**Prompt:** Where the records below show a line containing "the Orlando area", start copying; end with the line containing "July 12, 2020 (18, 1, 67, 13)", and copy it too.

**Supplied data:**
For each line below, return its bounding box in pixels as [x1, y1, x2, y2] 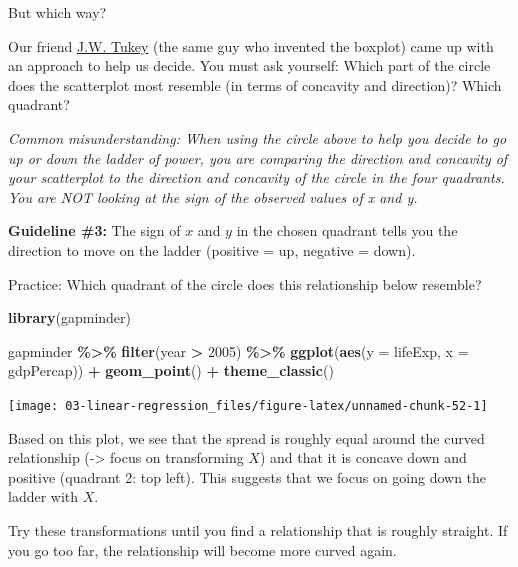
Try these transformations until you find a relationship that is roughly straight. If [8, 519, 508, 540]
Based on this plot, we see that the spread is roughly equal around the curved [8, 427, 485, 448]
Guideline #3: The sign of [8, 220, 181, 241]
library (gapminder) [8, 307, 131, 328]
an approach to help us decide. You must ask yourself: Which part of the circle [8, 55, 491, 76]
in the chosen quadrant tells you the [236, 220, 458, 241]
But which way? [8, 2, 107, 22]
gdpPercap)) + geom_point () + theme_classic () [8, 360, 334, 381]
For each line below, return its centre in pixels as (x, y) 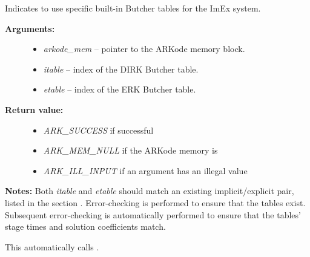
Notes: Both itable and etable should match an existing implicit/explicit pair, (150, 191)
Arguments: (30, 28)
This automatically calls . (52, 246)
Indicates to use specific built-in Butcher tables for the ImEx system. (133, 8)
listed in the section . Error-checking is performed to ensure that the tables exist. (155, 202)
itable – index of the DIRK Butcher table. (121, 69)
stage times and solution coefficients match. (85, 226)
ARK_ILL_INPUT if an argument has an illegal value (145, 170)
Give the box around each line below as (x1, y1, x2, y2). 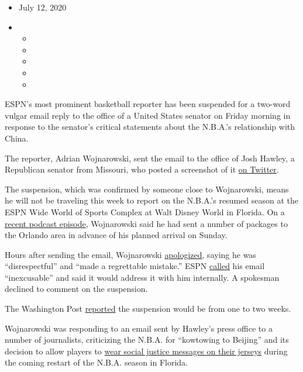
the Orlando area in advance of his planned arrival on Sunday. (5, 229, 228, 241)
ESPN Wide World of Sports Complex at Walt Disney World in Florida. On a (5, 205, 285, 218)
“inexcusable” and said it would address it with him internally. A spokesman (5, 271, 280, 283)
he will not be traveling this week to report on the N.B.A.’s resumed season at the (5, 194, 298, 206)
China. (5, 132, 29, 144)
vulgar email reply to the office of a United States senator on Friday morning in (5, 109, 291, 121)
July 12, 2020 (18, 1, 67, 13)
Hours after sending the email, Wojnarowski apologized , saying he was (5, 248, 256, 260)
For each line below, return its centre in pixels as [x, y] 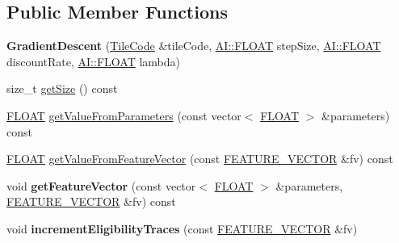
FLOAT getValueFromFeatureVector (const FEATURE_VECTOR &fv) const [200, 159]
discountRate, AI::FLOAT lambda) [93, 61]
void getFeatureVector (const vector [101, 185]
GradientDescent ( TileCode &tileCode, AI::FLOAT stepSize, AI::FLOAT [194, 46]
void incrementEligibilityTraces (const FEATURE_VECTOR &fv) [182, 228]
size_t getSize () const [62, 88]
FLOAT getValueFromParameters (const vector [124, 115]
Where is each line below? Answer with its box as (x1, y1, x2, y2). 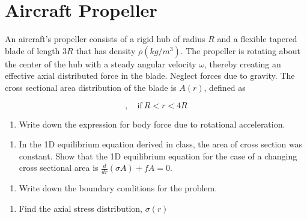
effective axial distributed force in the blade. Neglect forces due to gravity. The (5, 69, 295, 82)
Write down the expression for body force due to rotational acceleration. (19, 117, 285, 130)
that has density (76, 44, 136, 57)
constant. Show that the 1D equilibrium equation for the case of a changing (19, 149, 297, 162)
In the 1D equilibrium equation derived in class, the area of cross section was (19, 138, 303, 150)
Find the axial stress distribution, (19, 202, 142, 214)
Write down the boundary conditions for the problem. (19, 182, 217, 194)
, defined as (204, 81, 246, 93)
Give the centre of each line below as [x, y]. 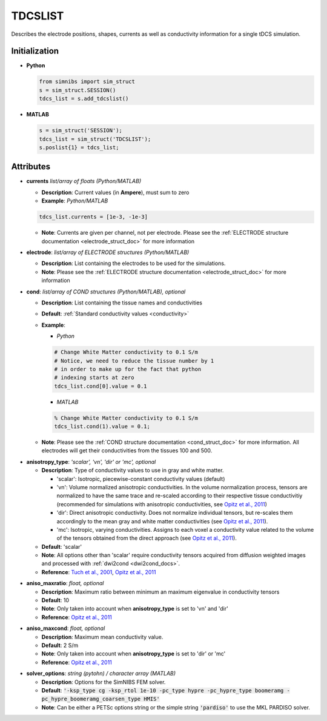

**Finished exercise:**
the Orlando area in advance of his planned arrival on Sunday. (5, 229, 228, 241)
ESPN Wide World of Sports Complex at Walt Disney World in Florida. On a (5, 205, 285, 218)
“inexcusable” and said it would address it with him internally. A spokesman (5, 271, 280, 283)
he will not be traveling this week to report on the N.B.A.’s resumed season at the (5, 194, 298, 206)
China. (5, 132, 29, 144)
vulgar email reply to the office of a United States senator on Friday morning in (5, 109, 291, 121)
July 12, 2020 (18, 1, 67, 13)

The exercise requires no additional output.